第4話
とはいえ、俺たちは俺たちの目的を果たすまでである。
俺たちはメイドのタリヤに連れられ、王女の中にある図書館へとやってきていた。
図書館には古今東西の様々な本が収められていた。
この王国の歴史がまざまざと感じられた。
リアは目を輝かせて、早速本棚を物色して本を抜き出していっている。俺も正直同じようにしたいところだが、タリヤが何か話したそうにしているので俺は向き直る。
「何か話があるのでは?」
「はい。皆様の詳しい待遇についてです」
そういえば、客兵になるかわりに図書館へ入らせてもらう、という約束を交わしただけで、具体的なことは何も聞いていない。
「まず、生活はこの王城でしていただきます。基本的に外出は控えるようにお願い致します……おそらく不快な思いをされると思いますので」
「……なるほど」
「客兵の皆様には、いざというときにいつでも戦闘が行える……もしくは、王女を連れ出して逃げていただきたいのです」
いざというとき……つまり、革命が起こってしまった時のことだ。
王女を連れて逃げろ、というのはつまり、王族の血統を途絶えないようにしろということだろう。

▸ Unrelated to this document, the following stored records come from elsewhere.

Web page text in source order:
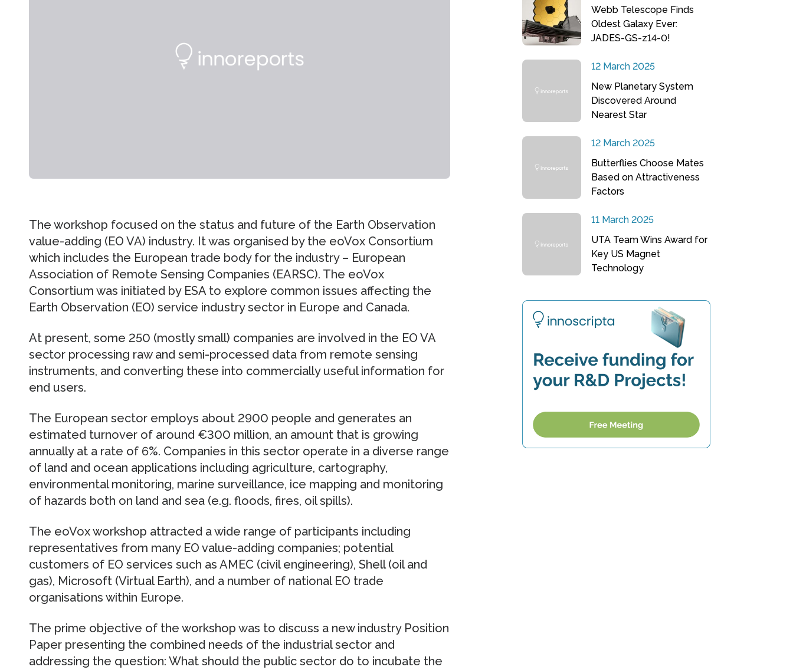
The workshop focused on the status and future of the Earth Observation
value-adding (EO VA) industry. It was organised by the eoVox Consortium
which includes the European trade body for the industry – European
Association of Remote Sensing Companies (EARSC). The eoVox
Consortium was initiated by ESA to explore common issues affecting the
Earth Observation (EO) service industry sector in Europe and Canada.
At present, some 250 (mostly small) companies are involved in the EO VA
sector processing raw and semi-processed data from remote sensing
instruments, and converting these into commercially useful information for
end users.
The European sector employs about 2900 people and generates an
estimated turnover of around €300 million, an amount that is growing
annually at a rate of 6%. Companies in this sector operate in a diverse range
of land and ocean applications including agriculture, cartography,
environmental monitoring, marine surveillance, ice mapping and monitoring
of hazards both on land and sea (e.g. floods, fires, oil spills).
The eoVox workshop attracted a wide range of participants including
representatives from many EO value-adding companies; potential
customers of EO services such as AMEC (civil engineering), Shell (oil and
gas), Microsoft (Virtual Earth), and a number of national EO trade
organisations within Europe.
The prime objective of the workshop was to discuss a new industry Position
Paper presenting the combined needs of the industrial sector and
addressing the question: What should the public sector do to incubate the
Webb Telescope Finds
Oldest Galaxy Ever:
JADES-GS-z14-0!
12 March 2025
New Planetary System
Discovered Around
Nearest Star
12 March 2025
Butterflies Choose Mates
Based on Attractiveness
Factors
11 March 2025
UTA Team Wins Award for
Key US Magnet
Technology
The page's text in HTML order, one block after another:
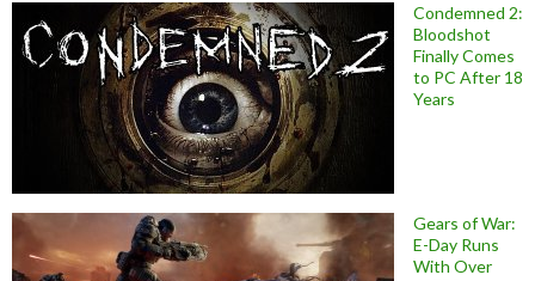
Condemned 2:
Bloodshot
Finally Comes
to PC After 18
Years
Gears of War:
E-Day Runs
With Over
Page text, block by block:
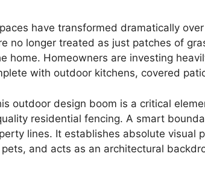
have transformed dramatically
no longer treated as just patches of
home. Homeowners are investing
with outdoor kitchens, covered
outdoor design boom is a critical
residential fencing. A smart
lines. It establishes absolute visual
and acts as an architectural
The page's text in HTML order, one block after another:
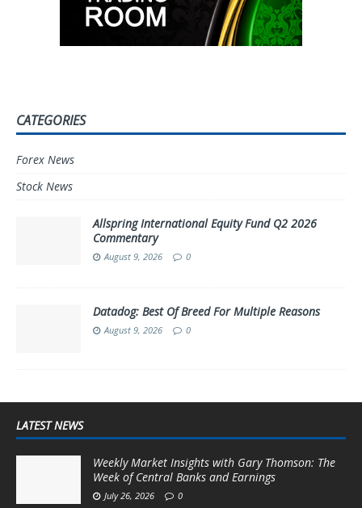
CATEGORIES
Forex News
Stock News
Allspring International Equity Fund Q2 2026
Commentary
August 9, 2026 0
Datadog: Best Of Breed For Multiple Reasons
August 9, 2026 0
LATEST NEWS
Weekly Market Insights with Gary Thomson: The
Week of Central Banks and Earnings
July 26, 2026 0
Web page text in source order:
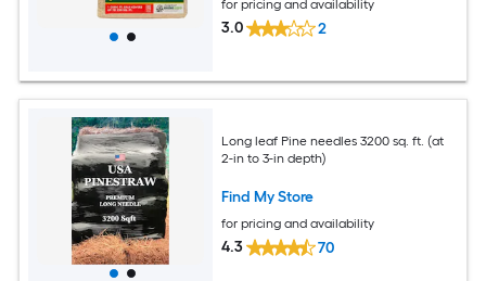
for pricing and availability
3.0 2
Long leaf Pine needles 3200 sq. ft. (at
2-in to 3-in depth)
Find My Store
for pricing and availability
4.3 70
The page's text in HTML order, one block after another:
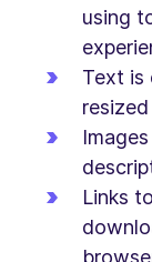
using
Text is
resized
Links
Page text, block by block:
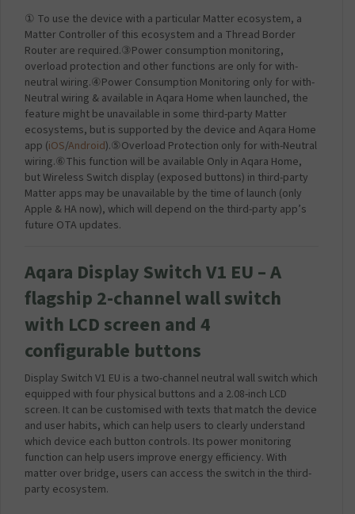
① To use the device with a particular Matter ecosystem, a
Matter Controller of this ecosystem and a Thread Border
Router are required.③Power consumption monitoring,
overload protection and other functions are only for with-
neutral wiring.④Power Consumption Monitoring only for with-
Neutral wiring & available in Aqara Home when launched, the
feature might be unavailable in some third-party Matter
ecosystems, but is supported by the device and Aqara Home
app (iOS/Android).⑤Overload Protection only for with-Neutral
wiring.⑥This function will be available Only in Aqara Home,
but Wireless Switch display (exposed buttons) in third-party
Matter apps may be unavailable by the time of launch (only
Apple & HA now), which will depend on the third-party app’s
future OTA updates.
Aqara Display Switch V1 EU – A
flagship 2-channel wall switch
with LCD screen and 4
configurable buttons
Display Switch V1 EU is a two-channel neutral wall switch which
equipped with four physical buttons and a 2.08-inch LCD
screen. It can be customised with texts that match the device
and user habits, which can help users to clearly understand
which device each button controls. Its power monitoring
function can help users improve energy efficiency. With
matter over bridge, users can access the switch in the third-
party ecosystem.
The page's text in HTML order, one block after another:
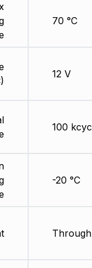
70 °C
12 V
100
-20 °C
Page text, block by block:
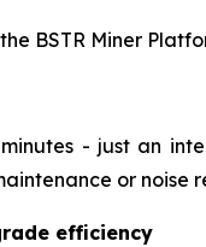
BSTR Miner
- just an
or noise
efficiency
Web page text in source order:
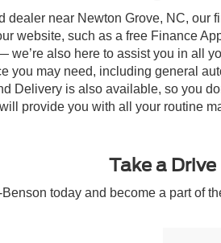
dealer near Newton Grove, NC,
website, such as a free Finance
we’re also here to assist you in all
you may need, including general
Delivery is also available, so you
provide you with all your routine
Take a Drive
today and become a part of
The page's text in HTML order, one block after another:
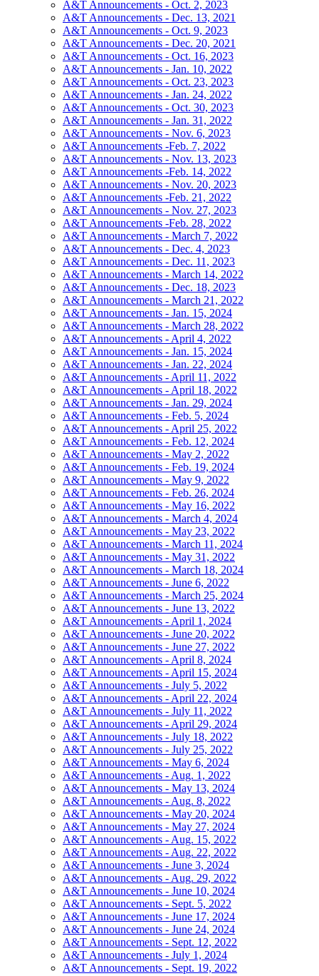
A&T Announcements - Oct. 2, 2023
A&T Announcements - Dec. 13, 2021
A&T Announcements - Oct. 9, 2023
A&T Announcements - Dec. 20, 2021
A&T Announcements - Oct. 16, 2023
A&T Announcements - Jan. 10, 2022
A&T Announcements - Oct. 23, 2023
A&T Announcements - Jan. 24, 2022
A&T Announcements - Oct. 30, 2023
A&T Announcements - Jan. 31, 2022
A&T Announcements - Nov. 6, 2023
A&T Announcements -Feb. 7, 2022
A&T Announcements - Nov. 13, 2023
A&T Announcements -Feb. 14, 2022
A&T Announcements - Nov. 20, 2023
A&T Announcements -Feb. 21, 2022
A&T Announcements - Nov. 27, 2023
A&T Announcements -Feb. 28, 2022
A&T Announcements - March 7, 2022
A&T Announcements - Dec. 4, 2023
A&T Announcements - Dec. 11, 2023
A&T Announcements - March 14, 2022
A&T Announcements - Dec. 18, 2023
A&T Announcements - March 21, 2022
A&T Announcements - Jan. 15, 2024
A&T Announcements - March 28, 2022
A&T Announcements - April 4, 2022
A&T Announcements - Jan. 15, 2024
A&T Announcements - Jan. 22, 2024
A&T Announcements - April 11, 2022
A&T Announcements - April 18, 2022
A&T Announcements - Jan. 29, 2024
A&T Announcements - Feb. 5, 2024
A&T Announcements - April 25, 2022
A&T Announcements - Feb. 12, 2024
A&T Announcements - May 2, 2022
A&T Announcements - Feb. 19, 2024
A&T Announcements - May 9, 2022
A&T Announcements - Feb. 26, 2024
A&T Announcements - May 16, 2022
A&T Announcements - March 4, 2024
A&T Announcements - May 23, 2022
A&T Announcements - March 11, 2024
A&T Announcements - May 31, 2022
A&T Announcements - March 18, 2024
A&T Announcements - June 6, 2022
A&T Announcements - March 25, 2024
A&T Announcements - June 13, 2022
A&T Announcements - April 1, 2024
A&T Announcements - June 20, 2022
A&T Announcements - June 27, 2022
A&T Announcements - April 8, 2024
A&T Announcements - April 15, 2024
A&T Announcements - July 5, 2022
A&T Announcements - April 22, 2024
A&T Announcements - July 11, 2022
A&T Announcements - April 29, 2024
A&T Announcements - July 18, 2022
A&T Announcements - July 25, 2022
A&T Announcements - May 6, 2024
A&T Announcements - Aug. 1, 2022
A&T Announcements - May 13, 2024
A&T Announcements - Aug. 8, 2022
A&T Announcements - May 20, 2024
A&T Announcements - May 27, 2024
A&T Announcements - Aug. 15, 2022
A&T Announcements - Aug. 22, 2022
A&T Announcements - June 3, 2024
A&T Announcements - Aug. 29, 2022
A&T Announcements - June 10, 2024
A&T Announcements - Sept. 5, 2022
A&T Announcements - June 17, 2024
A&T Announcements - June 24, 2024
A&T Announcements - Sept. 12, 2022
A&T Announcements - July 1, 2024
A&T Announcements - Sept. 19, 2022
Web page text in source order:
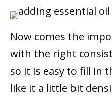
Now comes the
with the right
so it is easy to fill in
like it a little bit
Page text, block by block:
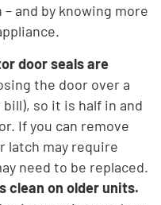
and by knowing more
door seals are
the door over a
so it is half in and
If you can remove
latch may require
need to be replaced.
clean on older units.
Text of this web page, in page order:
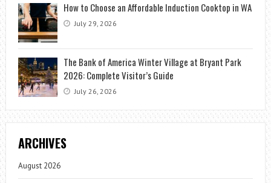
How to Choose an Affordable Induction Cooktop in WA
July 29, 2026
The Bank of America Winter Village at Bryant Park
2026: Complete Visitor’s Guide
July 26, 2026
ARCHIVES
August 2026
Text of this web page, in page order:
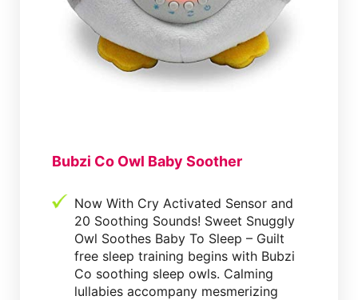
Bubzi Co Owl Baby Soother
Now With Cry Activated Sensor and
20 Soothing Sounds! Sweet Snuggly
Owl Soothes Baby To Sleep – Guilt
free sleep training begins with Bubzi
Co soothing sleep owls. Calming
lullabies accompany mesmerizing
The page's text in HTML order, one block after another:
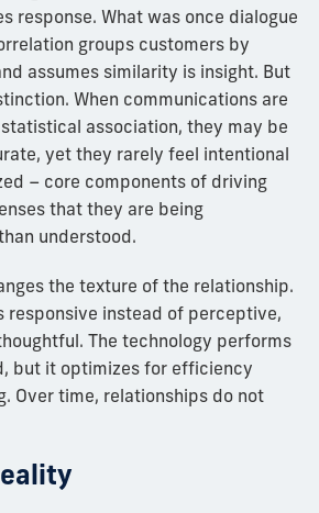
response. What was once dialogue
groups customers by
assumes similarity is insight. But
When communications are
association, they may be
yet they rarely feel intentional
– core components of driving
that they are being
understood.
the texture of the relationship.
responsive instead of perceptive,
The technology performs
but it optimizes for efficiency
Over time, relationships do not
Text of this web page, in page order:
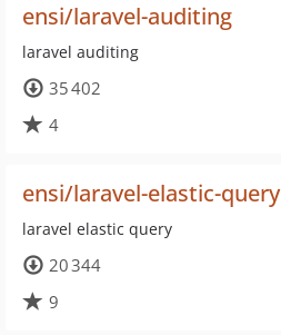
ensi/laravel-auditing
laravel auditing
35 402
4
ensi/laravel-elastic-query
laravel elastic query
20 344
9

「私の部下を一人つけますので、住む場所その他についてはその者に一任します。では、失礼いたします」
タリヤはメイドとは思えないほどの美しいカーテシーを決めると、図書館から出て行った。
「さて……」
「どうしますか?」
「まずは禁書庫から探ろう。おそらく、異世界についての情報がどこかにあるはずだ」
俺は図書館の奥にある、厳重に封鎖された扉の前に立つ。
どうやら魔術的な封印が施されているようで、簡単には開きそうにない。
王女様は禁書庫も見ていいとは言っていたので、封印を破っても構わないだろう。
「魔術陣による封印ですね。三層……いや、五層の封印ですか。なかなか面倒な」
「いや、一瞬で開く」
「え?」
魔術陣による封印を解く方法は二つ。一つは封印を無理やりこじ開ける方法。そしてもう一つは、さながら錠を鍵で開くが如く、対応する魔術陣で封印を開く方法である。
対応する魔術陣は魔術陣の知識さえあれば、簡単に作り出すことができる。ただし、複雑な魔術陣を細部まで解析し、対応する魔術陣を作り出す、というのには膨大な時間を要する。
しかし、俺にはそんな原則は当てはまらない。瞬間記憶によって魔術陣を細部まで完璧に記憶できる俺にとって、魔術陣から対応する魔術陣を作り出すことなど容易だ。
俺は空中に魔術陣を五つ空中に生成し、禁書庫の封印を開いた。